Figure 3. Reduction of eNOS levels in long-term 1 ng/ml TNFα-treated HAECs is inhibited by AMP-dNM treatment.

(A) At day 0, cells were reseeded with 1 ng/ml TNFα and with or without AMP-dNM in HAEC medium and incubated for 3 days. At day 3, cells were reseeded with 1 ng/ml TNFα and with or without AMP-dNM in HAEC medium and subsequently incubated for 4 days. At day 7, cells were harvested and analyzed (B–F). Control cells were grown in HAEC medium. (B) Real-time PCR analysis of IRS2 and eNOS performed using cDNA derived from control and TNFα-treated HAECs with or without AMP-dNM treatment. Results shown were normalized against values obtained for control HAECs (value = 1). (C) Cell surface levels of GM1 in TNFα-treated HAECs with or without AMP-dNM treatment analyzed by flow cytometry. MFIs relative to control HAECs of three independent experiments are shown. (D) Western blot analysis of insulin signaling performed in TNFα-treated HAECs with or without AMP-dNM treatment. (E) Histograms show mean densitometric readings ± SD of phosphorylated or non-phosphorylated proteins in insulin-stimulated cells normalized to loading controls (β-ACTIN).

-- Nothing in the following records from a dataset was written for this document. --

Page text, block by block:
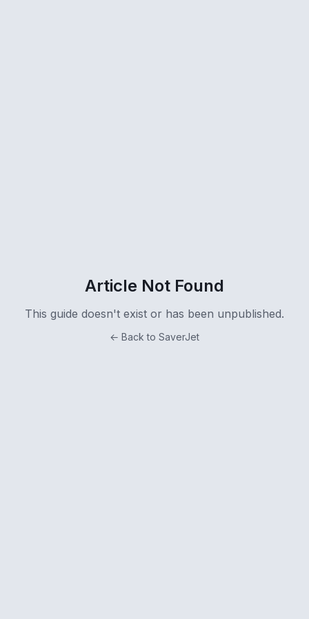
Article Not Found
This guide doesn't exist or has been unpublished.
← Back to SaverJet
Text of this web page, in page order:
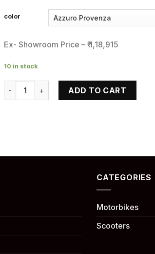
color
Ex- Showroom Price – ₹ 1,18,915
10 in stock
VESPA ZX quantityADD TO CART
CATEGORIES
Motorbikes
Scooters
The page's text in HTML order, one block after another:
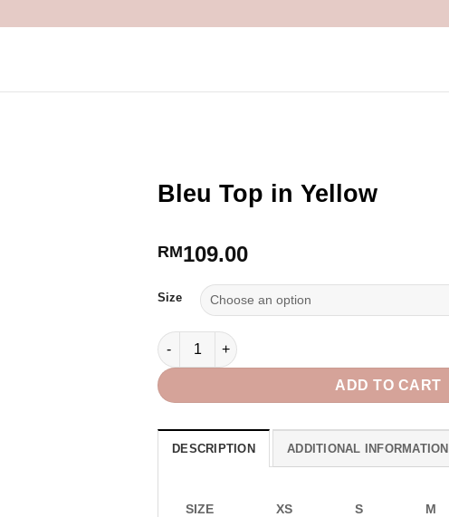
Bleu Top in Yellow
RM109.00
Size
Bleu Top in Yellow quantity
ADD TO CART
DESCRIPTION ADDITIONAL INFORMATION
SIZE XS S M
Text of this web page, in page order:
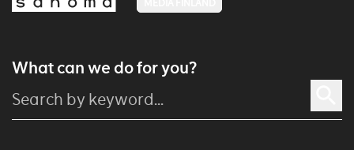
What can we do for you?
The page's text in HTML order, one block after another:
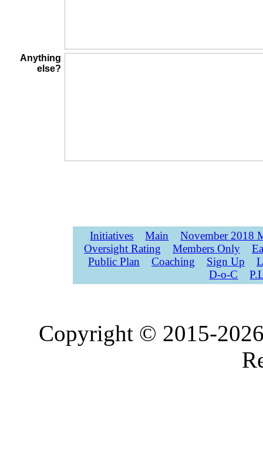
Anything
else?
Initiatives Main
November 2018
Oversight Rating
Members Only
Public Plan
Coaching Sign Up
D-o-C
Copyright © 2015-
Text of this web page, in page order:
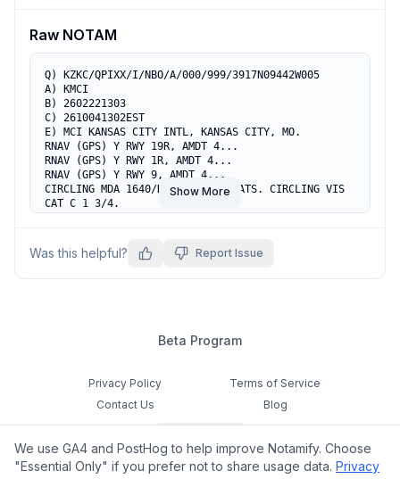
Raw NOTAM
Q) KZKC/QPIXX/I/NBO/A/000/999/3917N09442W005
A) KMCI
B) 2602221303
C) 2610041302EST
E) MCI KANSAS CITY INTL, KANSAS CITY, MO.
RNAV (GPS) Y RWY 19R, AMDT 4...
RNAV (GPS) Y RWY 1R, AMDT 4...
RNAV (GPS) Y RWY 9, AMDT 4...
CIRCLING MDA 1640/HAA 613 ALL CATS. CIRCLING VIS
CAT C 1 3/4.
406-NRA).
Show More
Was this helpful? Report Issue
Beta Program
Privacy Policy
Terms of Service
Contact Us
Blog
Cookie Settings
Feedback
We use GA4 and PostHog to help improve Notamify. Choose
"Essential Only" if you prefer not to share usage data. Privacy
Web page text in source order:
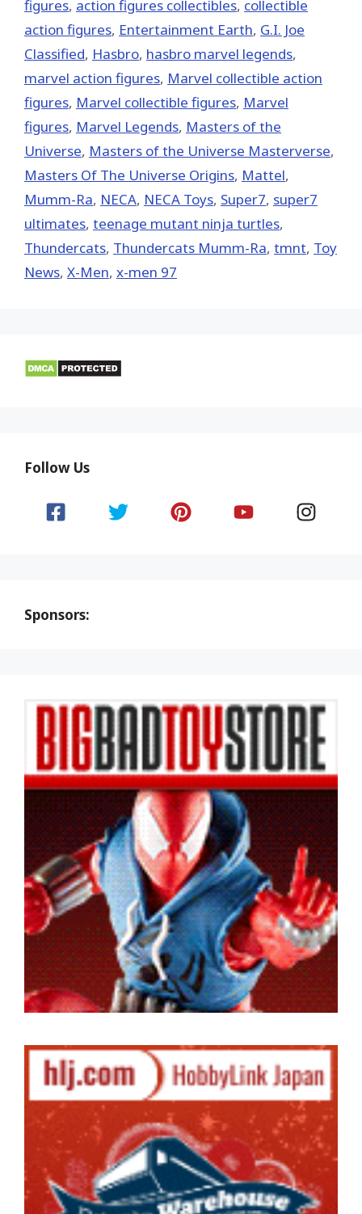
figures, action figures collectibles, collectible
action figures, Entertainment Earth, G.I. Joe
Classified, Hasbro, hasbro marvel legends,
marvel action figures, Marvel collectible action
figures, Marvel collectible figures, Marvel
figures, Marvel Legends, Masters of the
Universe, Masters of the Universe Masterverse,
Masters Of The Universe Origins, Mattel,
Mumm-Ra, NECA, NECA Toys, Super7, super7
ultimates, teenage mutant ninja turtles,
Thundercats, Thundercats Mumm-Ra, tmnt, Toy
News, X-Men, x-men 97
Follow Us
Sponsors:
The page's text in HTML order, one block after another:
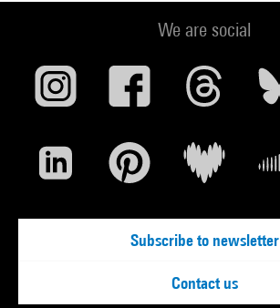
We are social
Subscribe to newsletter
Contact us
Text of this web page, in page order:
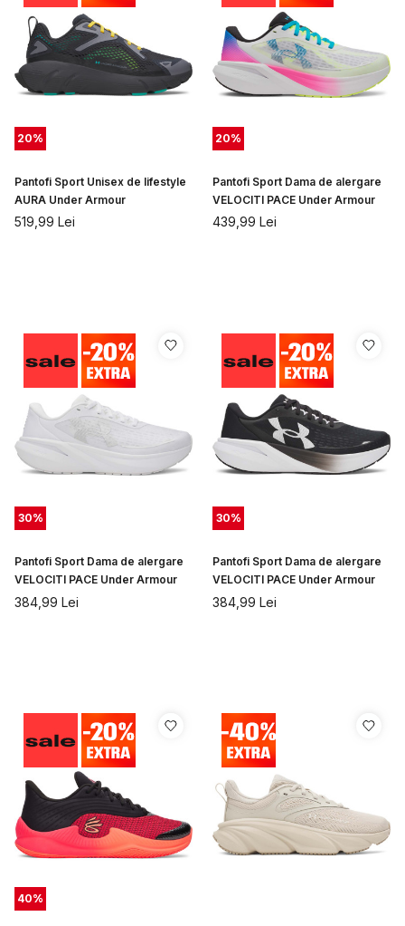
20%
Pantofi Sport Unisex de lifestyle
AURA Under Armour
519,99 Lei
20%
Pantofi Sport Dama de alergare
VELOCITI PACE Under Armour
439,99 Lei
30%
Pantofi Sport Dama de alergare
VELOCITI PACE Under Armour
384,99 Lei
30%
Pantofi Sport Dama de alergare
VELOCITI PACE Under Armour
384,99 Lei
40%
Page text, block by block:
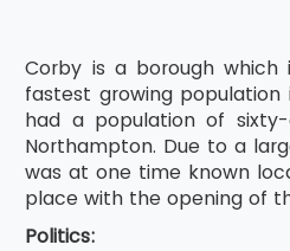
Corby is a borough
fastest growing population
had a population of
Northampton. Due to a
was at one time known
place with the opening of
Politics:
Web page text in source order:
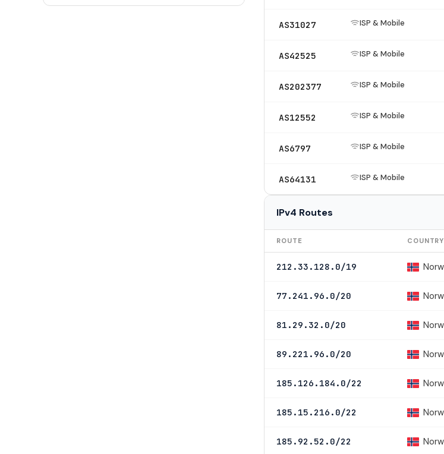
AS31027 ISP & Mobile
AS42525 ISP & Mobile
AS202377 ISP & Mobile
AS12552 ISP & Mobile
AS6797 ISP & Mobile
AS64131 ISP & Mobile
IPv4 Routes
ROUTE COUNTRY
212.33.128.0/19
77.241.96.0/20
81.29.32.0/20
89.221.96.0/20
185.126.184.0/22
185.15.216.0/22
185.92.52.0/22
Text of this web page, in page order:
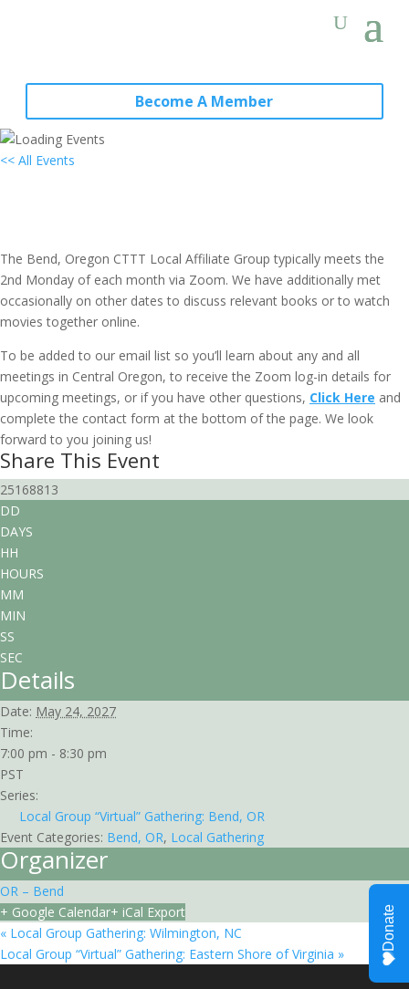
Become A Member
<< All Events
The Bend, Oregon CTTT Local Affiliate Group typically meets the
2nd Monday of each month via Zoom. We have additionally met
occasionally on other dates to discuss relevant books or to watch
movies together online.
To be added to our email list so you’ll learn about any and all
meetings in Central Oregon, to receive the Zoom log-in details for
upcoming meetings, or if you have other questions, Click Here and
complete the contact form at the bottom of the page. We look
forward to you joining us!
Share This Event
25168813
DD
DAYS
HH
HOURS
MM
MIN
SS
SEC
Details
Date: May 24, 2027
Time:
7:00 pm - 8:30 pm
PST
Series:
Local Group “Virtual” Gathering: Bend, OR
Event Categories: Bend, OR, Local Gathering
Organizer
OR – Bend
+ Google Calendar+ iCal Export
« Local Group Gathering: Wilmington, NC
Local Group “Virtual” Gathering: Eastern Shore of Virginia »
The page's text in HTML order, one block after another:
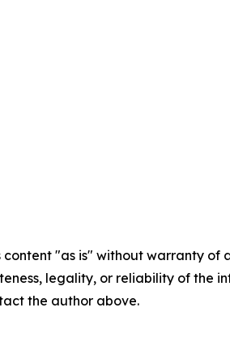
content "as is" without warranty
legality, or reliability of the
the author above.
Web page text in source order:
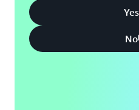
Yes
No
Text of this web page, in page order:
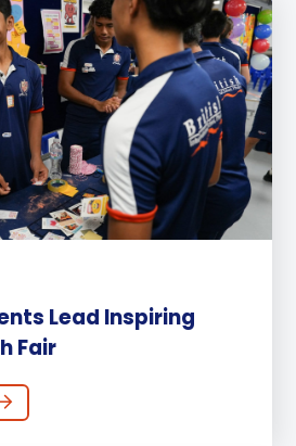
Lead Inspiring
Fair
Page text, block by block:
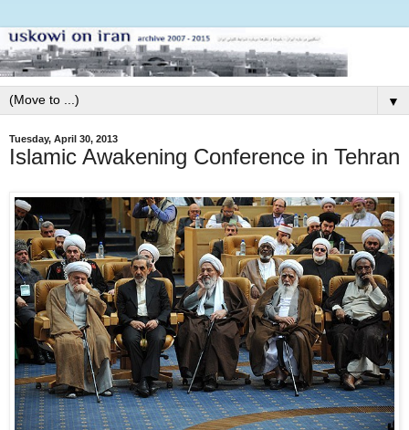
▼
Tuesday, April 30, 2013
Islamic Awakening Conference in Tehran
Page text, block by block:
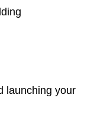
launching your
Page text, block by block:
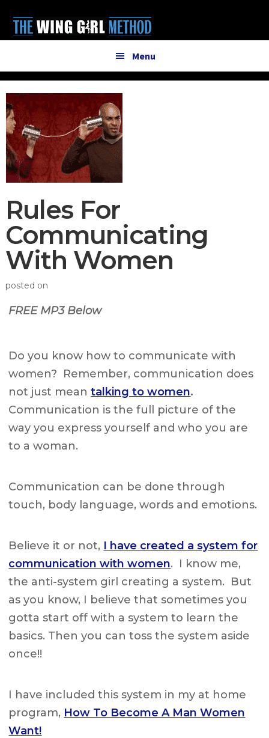
main
primary
menu
Menu
Rules For
Communicating
With Women
posted on
FREE MP3 Below
Do you know how to communicate with
women? Remember, communication does
not just meantalking to women.
Communication is the full picture of the
way you express yourself and who you are
to a woman.
Communication can be done through
touch, body language, words and emotions.
Believe it or not, I have created a system for
communication with women. I know me,
the anti-system girl creating a system. But
as you know, I believe that sometimes you
gotta start off with a system to learn the
basics. Then you can toss the system aside
once!!
I have included this system in my at home
program, How To Become A Man Women
Want!
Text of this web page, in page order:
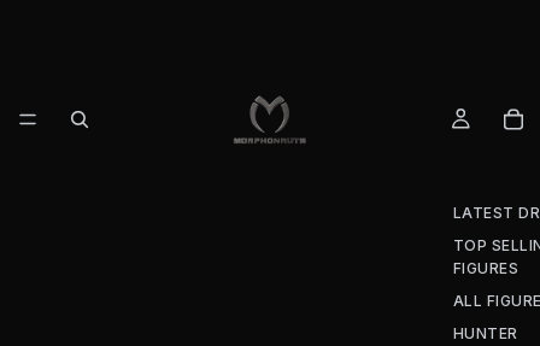
LATEST
TOP
FIGURES
ALL
HUNTER
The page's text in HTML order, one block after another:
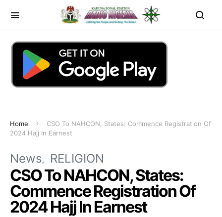
Home
CSO To NAHCON, States: Commence Registration Of
2024 Hajj In Earnest
News RELIGION
CSO To NAHCON, States:
Commence Registration Of
2024 Hajj In Earnest
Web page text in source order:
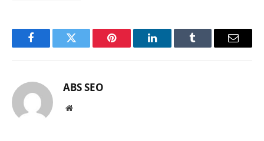
FacebookTwitter Pinterest LinkedInTumblr Email
ABS SEO
Website
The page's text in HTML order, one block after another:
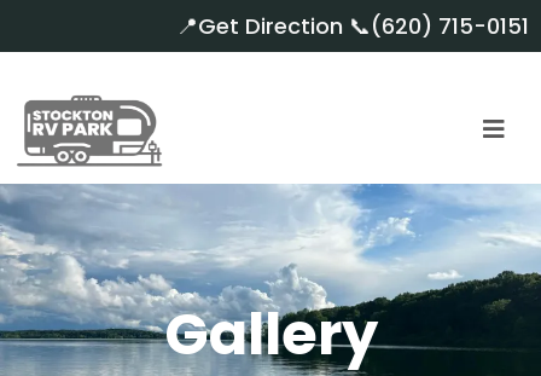
📍Get Direction 📞(620) 715-0151
Gallery
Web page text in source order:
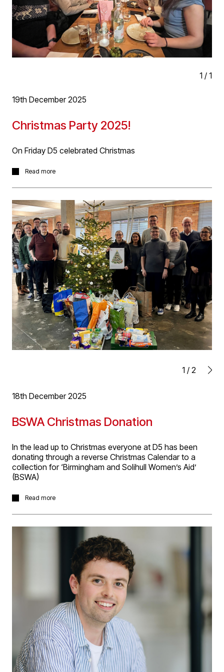
applicants will also have experience of dealing with
projects on site.
If this is this you, please get in touch with your CV and
Portfolio to hello@d5architects.net
1 / 1
19th December 2025
Christmas Party 2025!
On Friday D5 celebrated Christmas
On Friday D5 celebrated Christmas with our traditional
a fantastic meal and The Ruin for a few drinks more! It
was a great night and start to the festive season.
We wish everyone a very Merry Christmas, a Happy New
and look forward to 2026!
Read more
1 / 2
18th December 2025
BSWA Christmas Donation
In the lead up to Christmas everyone at D5 has been
donating through a reverse Christmas Calendar to a
collection for ‘Birmingham and Solihull Women’s Aid’
(BSWA)
Charity Donation : In the lead up to Christmas everyone
Women’s Aid’ (BSWA), based at Ryland House 44-48 -
Bristol Street Birmingham B5 7AA. D5’s total collection
was taken to BSWA on Thursday. Thanks to all D5’ers
for their generosity.
BSWA grew out of the 1970s women’s movement. More
than 40 years on, they are the leading provider of
support services for women and children affected by
domestic violence and abuse in the West Midlands.
Before BSWA there was no provision for women and
children escaping domestic violence and abuse in the
area.
Read more
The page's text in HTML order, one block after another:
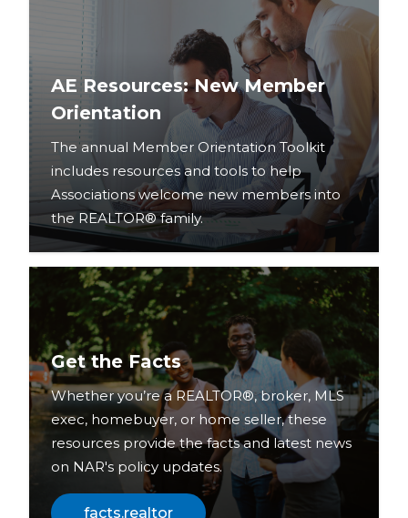
AE Resources: New Member
Orientation
The annual Member Orientation Toolkit
includes resources and tools to help
Associations welcome new members into
the REALTOR® family.
Get the Facts
Whether you’re a REALTOR®, broker, MLS
exec, homebuyer, or home seller, these
resources provide the facts and latest news
on NAR's policy updates.
facts.realtor
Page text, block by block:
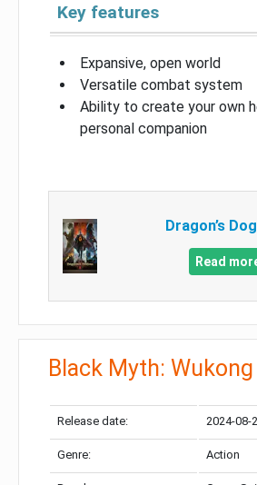
Key features
Expansive, open world
Versatile combat system
Ability to create your own
personal companion
Dragon’s
Read
Black Myth: Wukong
Release date: 2024-08-
Genre: Action
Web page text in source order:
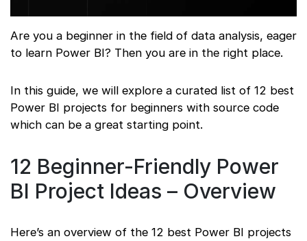
Are you a beginner in the field of data analysis, eager
to learn Power BI? Then you are in the right place.
In this guide, we will explore a curated list of 12 best
Power BI projects for beginners with source code
which can be a great starting point.
12 Beginner-Friendly Power
BI Project Ideas – Overview
Here’s an overview of the 12 best Power BI projects
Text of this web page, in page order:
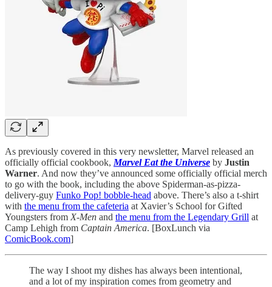
As previously covered in this very newsletter, Marvel released an
officially official cookbook, Marvel Eat the Universe by Justin
Warner. And now they’ve announced some officially official merch
to go with the book, including the above Spiderman-as-pizza-
delivery-guy Funko Pop! bobble-head above. There’s also a t-shirt
with the menu from the cafeteria at Xavier’s School for Gifted
Youngsters from X-Men and the menu from the Legendary Grill at
Camp Lehigh from Captain America. [BoxLunch via
ComicBook.com]
The way I shoot my dishes has always been intentional,
and a lot of my inspiration comes from geometry and
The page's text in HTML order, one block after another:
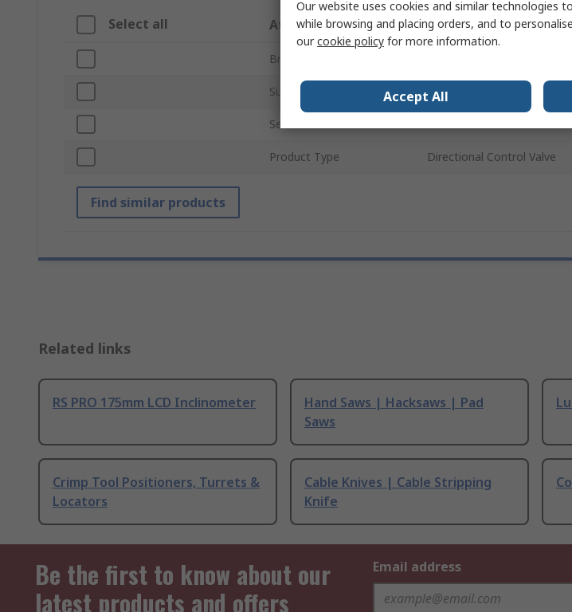
Select all Attribute Value
Brand
Sub Type Control Valve
Series
Product Type Directional Control Valve
Find similar products
Related links
RS PRO 175mm LCD Inclinometer
Hand Saws | Hacksaws | Pad
Saws
Crimp Tool Positioners, Turrets &
Locators
Cable Knives | Cable Stripping
Knife
Be the first to know about our
latest products and offers
Email address
Our website uses cookies and similar technologies
while browsing and placing orders, and to
ourcookie policy for more information.
Accept All

All values were obtained from three independent experiments. (F) Immunocytochemical staining performed in TNFα-treated HAECs with or without AMP-dNM treatment. Representative images are shown (GM1, green; IRα, red; DAPI, blue; GM1 and IRα co-localization, yellow). ^*P < 0.05; ^**P < 0.01. Control (Ctr): untreated cells.